Go line by line through the entries below and count those containing the string "false"; give only the count.

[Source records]
----------
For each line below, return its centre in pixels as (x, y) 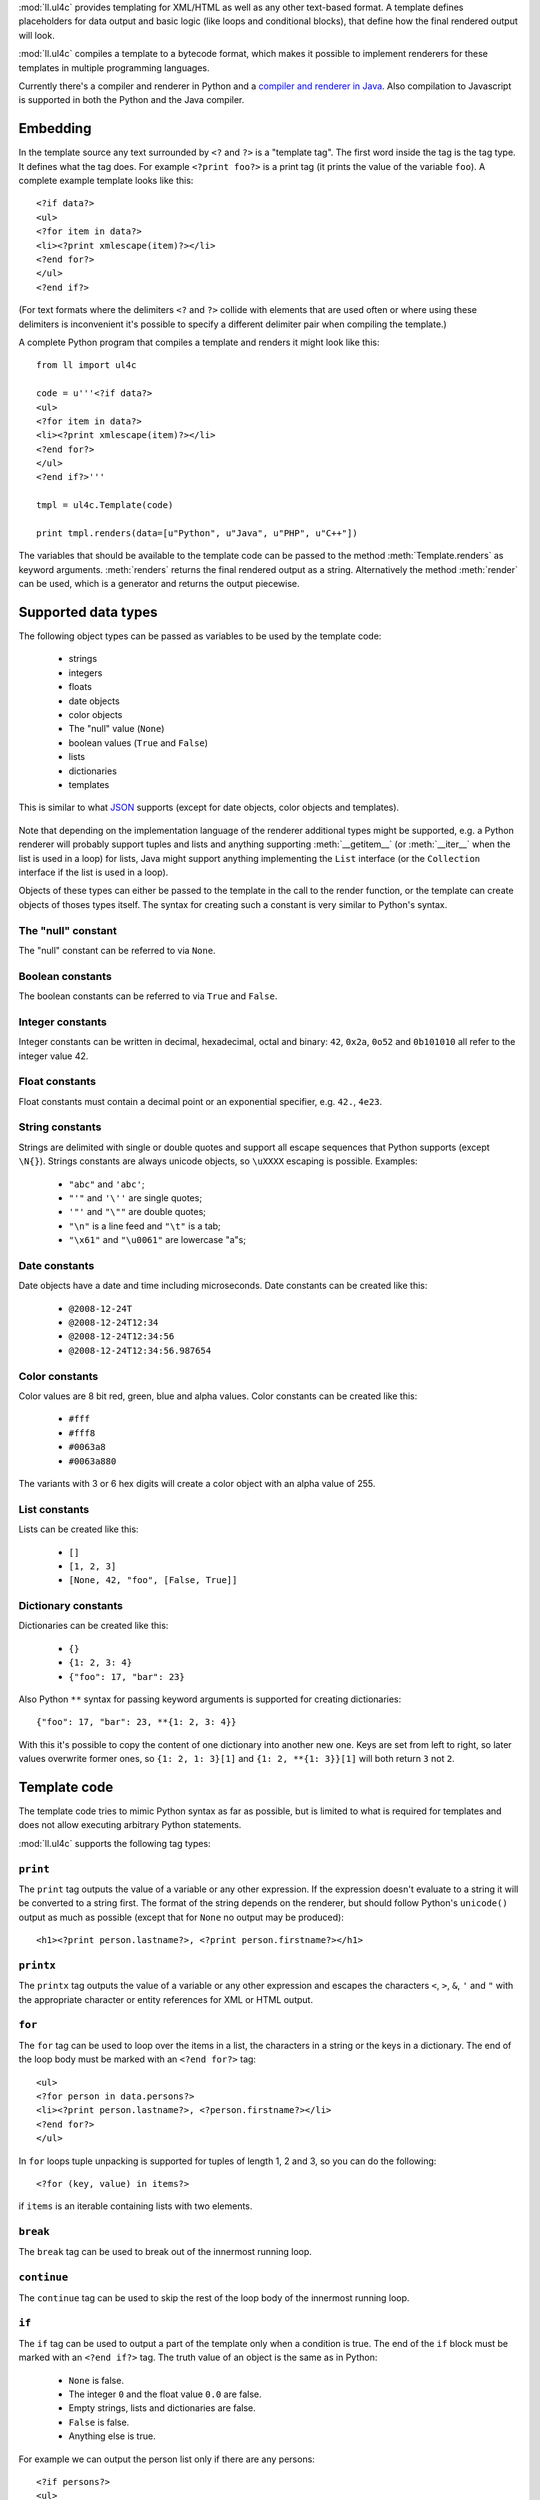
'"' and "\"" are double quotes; (137, 1212)
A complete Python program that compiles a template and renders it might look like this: (199, 342)
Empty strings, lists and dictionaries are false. (162, 2408)
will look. (36, 35)
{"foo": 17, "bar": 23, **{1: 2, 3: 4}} (136, 1722)
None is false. (96, 2380)
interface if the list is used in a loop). (93, 872)
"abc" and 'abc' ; (106, 1184)
----------
» **Answer**
2